Abstract
In recent years, historians of the Ottoman Empire have asserted that by the late seventeenth and eighteenth centuries, Ottoman law treated miri (treasury-owned) land as something increasingly similar to mülk (freehold) property. Such a transition suggests that Ottoman land law was evolving organically and without Western influence toward recognizing property rights on land that were very close to private property. The appeal of this narrative has been very strong for Ottomanists who wish to combat the notion of a hidebound and stagnant empire and to highlight the transformation of Ottoman political economy in the eighteenth century.
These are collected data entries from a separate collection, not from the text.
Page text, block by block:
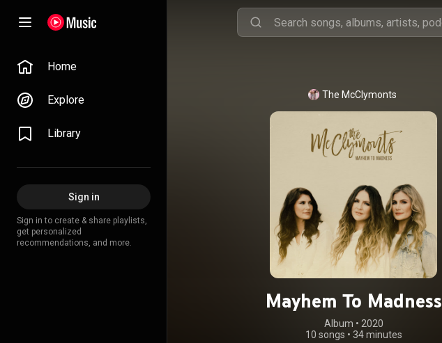
Home
Explore
Library
Sign in
Sign in to create & share playlists,
get personalized
recommendations, and more.
The McClymonts
Mayhem To Madness
Album • 2020
10 songs • 34 minutes
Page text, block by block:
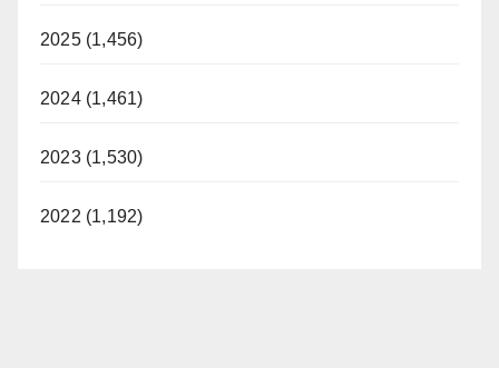
2025 (1,456)
2024 (1,461)
2023 (1,530)
2022 (1,192)
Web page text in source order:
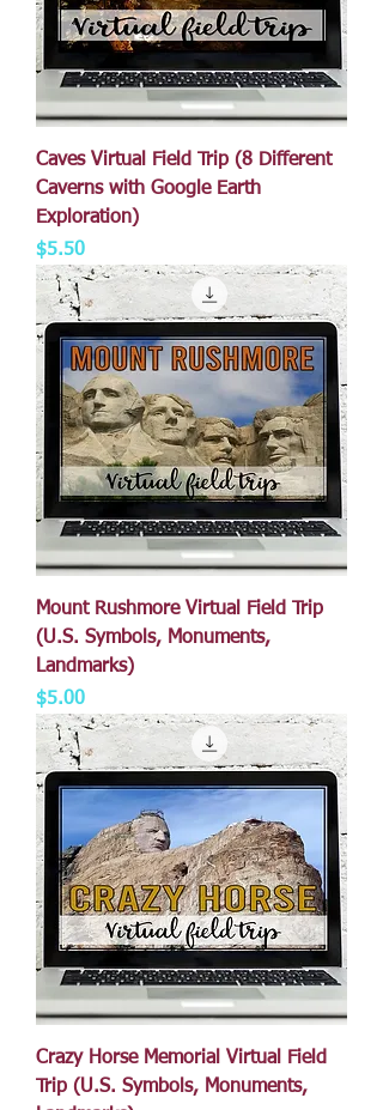
Caves Virtual Field Trip (8 Different
Caverns with Google Earth
Exploration)
Price
$5.50
Mount Rushmore Virtual Field Trip
(U.S. Symbols, Monuments,
Landmarks)
Price
$5.00
Crazy Horse Memorial Virtual Field
Trip (U.S. Symbols, Monuments,
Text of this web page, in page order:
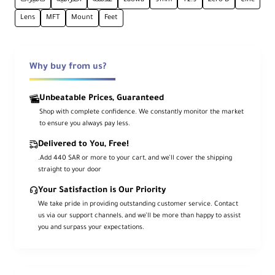
Ca
me
unt
For
ma
t
mp
ility
Ima
ge
Lens MFT Mount Feet
Why buy from us?
Unbeatable Prices, Guaranteed
Shop with complete confidence. We constantly monitor the market
to ensure you always pay less.
Delivered to You, Free!
.Add 440 SAR or more to your cart, and we’ll cover the shipping
straight to your door
Your Satisfaction is Our Priority
We take pride in providing outstanding customer service. Contact
us via our support channels, and we’ll be more than happy to assist
you and surpass your expectations.
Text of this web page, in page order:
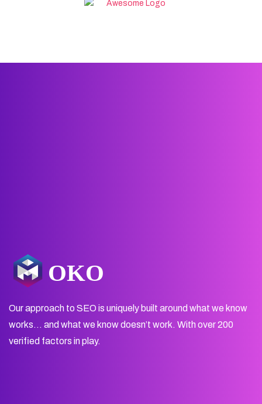
Our approach to SEO is uniquely built around what we know
works… and what we know doesn’t work. With over 200
verified factors in play.
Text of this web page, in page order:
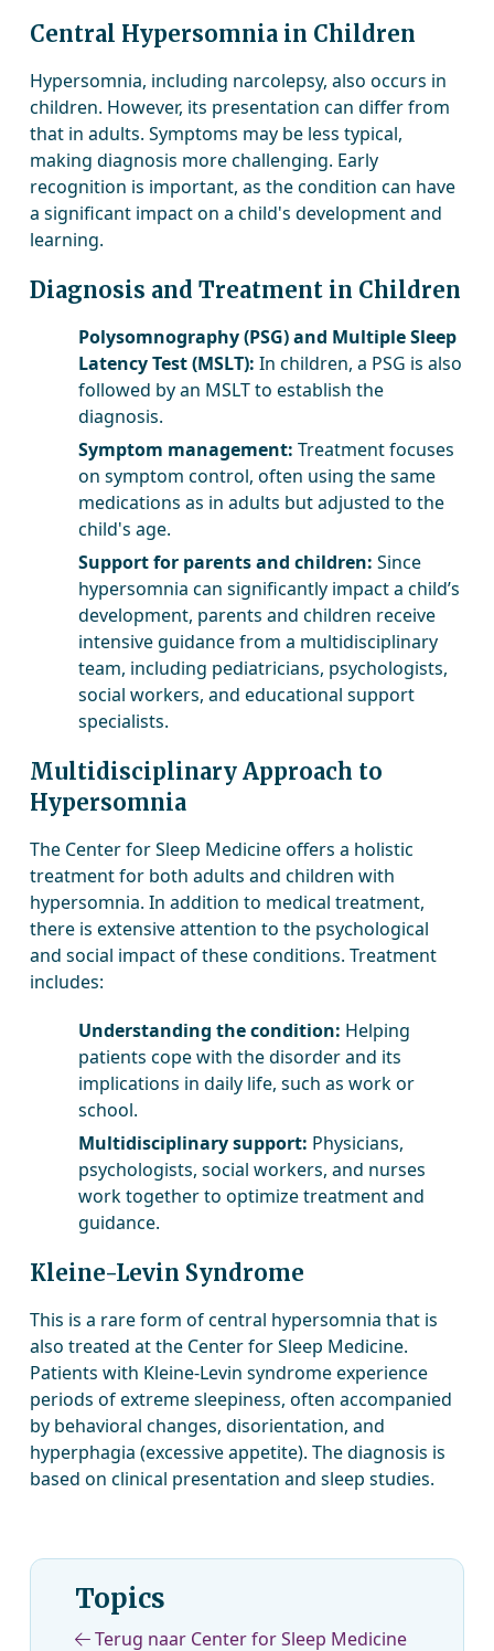
Central Hypersomnia in Children
Hypersomnia, including narcolepsy, also occurs in
children. However, its presentation can differ from
that in adults. Symptoms may be less typical,
making diagnosis more challenging. Early
recognition is important, as the condition can have
a significant impact on a child's development and
learning.
Diagnosis and Treatment in Children
Polysomnography (PSG) and Multiple Sleep
Latency Test (MSLT): In children, a PSG is also
followed by an MSLT to establish the
diagnosis.
Symptom management: Treatment focuses
on symptom control, often using the same
medications as in adults but adjusted to the
child's age.
Support for parents and children: Since
hypersomnia can significantly impact a child’s
development, parents and children receive
intensive guidance from a multidisciplinary
team, including pediatricians, psychologists,
social workers, and educational support
specialists.
Multidisciplinary Approach to
Hypersomnia
The Center for Sleep Medicine offers a holistic
treatment for both adults and children with
hypersomnia. In addition to medical treatment,
there is extensive attention to the psychological
and social impact of these conditions. Treatment
includes:
Understanding the condition: Helping
patients cope with the disorder and its
implications in daily life, such as work or
school.
Multidisciplinary support: Physicians,
psychologists, social workers, and nurses
work together to optimize treatment and
guidance.
Kleine-Levin Syndrome
This is a rare form of central hypersomnia that is
also treated at the Center for Sleep Medicine.
Patients with Kleine-Levin syndrome experience
periods of extreme sleepiness, often accompanied
by behavioral changes, disorientation, and
hyperphagia (excessive appetite). The diagnosis is
based on clinical presentation and sleep studies.
Topics
Terug naar Center for Sleep Medicine
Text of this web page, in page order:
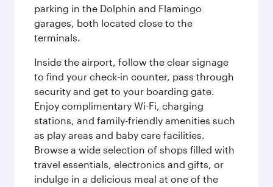
parking in the Dolphin and Flamingo
garages, both located close to the
terminals.
Inside the airport, follow the clear signage
to find your check-in counter, pass through
security and get to your boarding gate.
Enjoy complimentary Wi-Fi, charging
stations, and family-friendly amenities such
as play areas and baby care facilities.
Browse a wide selection of shops filled with
travel essentials, electronics and gifts, or
indulge in a delicious meal at one of the
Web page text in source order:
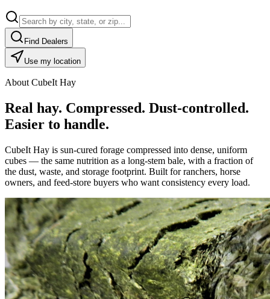
Find Dealers
Use my location
About CubeIt Hay
Real hay. Compressed. Dust-controlled.
Easier to handle.
CubeIt Hay is sun-cured forage compressed into dense, uniform
cubes — the same nutrition as a long-stem bale, with a fraction of
the dust, waste, and storage footprint. Built for ranchers, horse
owners, and feed-store buyers who want consistency every load.
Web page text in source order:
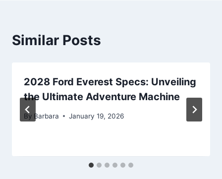
Similar Posts
2028 Ford Everest Specs: Unveiling
the Ultimate Adventure Machine
By Barbara January 19, 2026
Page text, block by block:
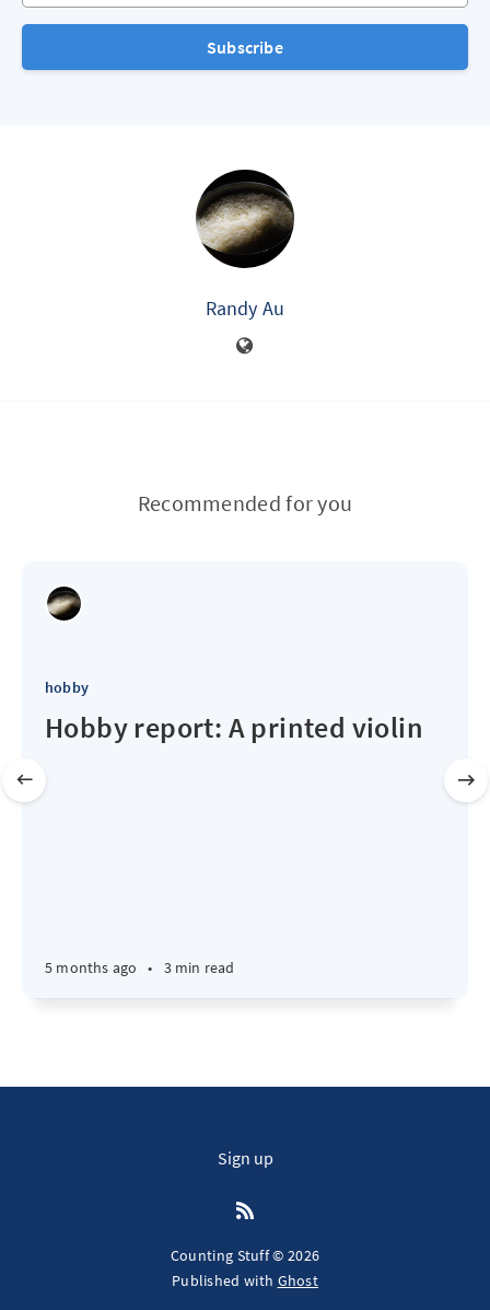
Subscribe
Randy Au
Recommended for you
hobby
Hobby report: A printed violin
5 months ago • 3 min read
Sign up
Counting Stuff © 2026
Published with Ghost

In this paper, I question the narrative of miri land transitioning toward private property in the later Ottoman centuries. I contend that the more prevalent trend in evolution of land law in this period was a deeper institutionalization of a conception that had been dominant since the sixteenth century: namely, treating land as an exceptional legal entity that was primarily a means of livelihood for cultivators. To illustrate this trend, I will examine how orphans could assert a right to a parent’s miri land and the powers of the orphan’s guardian to transact this land. Consulting kanunnames, fetvas, and fiqh manuals produced in the seventeenth, eighteenth and nineteenth centuries, I will demonstrate that the rights of orphans to claim miri land remained quite different from their rights over their mülk inheritance, allowing them to “undo” decisions of their guardians and reclaim land that would be their means of subsistence in adulthood. Moreover, the eighteenth-century muftis extended these rights to non-orphan minors, going further than the kanuns in establishing rights to reclaim miri land that did not exist for mülk inheritance. My conclusion is that the exceptional status of miri land did not disappear in the eighteenth century but was in fact more extensively elaborated and more ubiquitously incorporated into both fetvas and the academic texts of fiqh. Stubbornly persistent, this exceptionalism continued to surface in the provisions regarding minors and orphans in the 1858 Land Code and even the liberalizing amendments to the Code adopted in 1878. Ultimately, my point is to call into question how well the narrative of “the rise of private property” captures the realities of Ottoman evolution in the eighteenth and nineteenth centuries. Ottoman dynamism, I maintain, is often found in adaptations that defy conventional narratives of modernization and which have the potential to reshape these conventional narratives.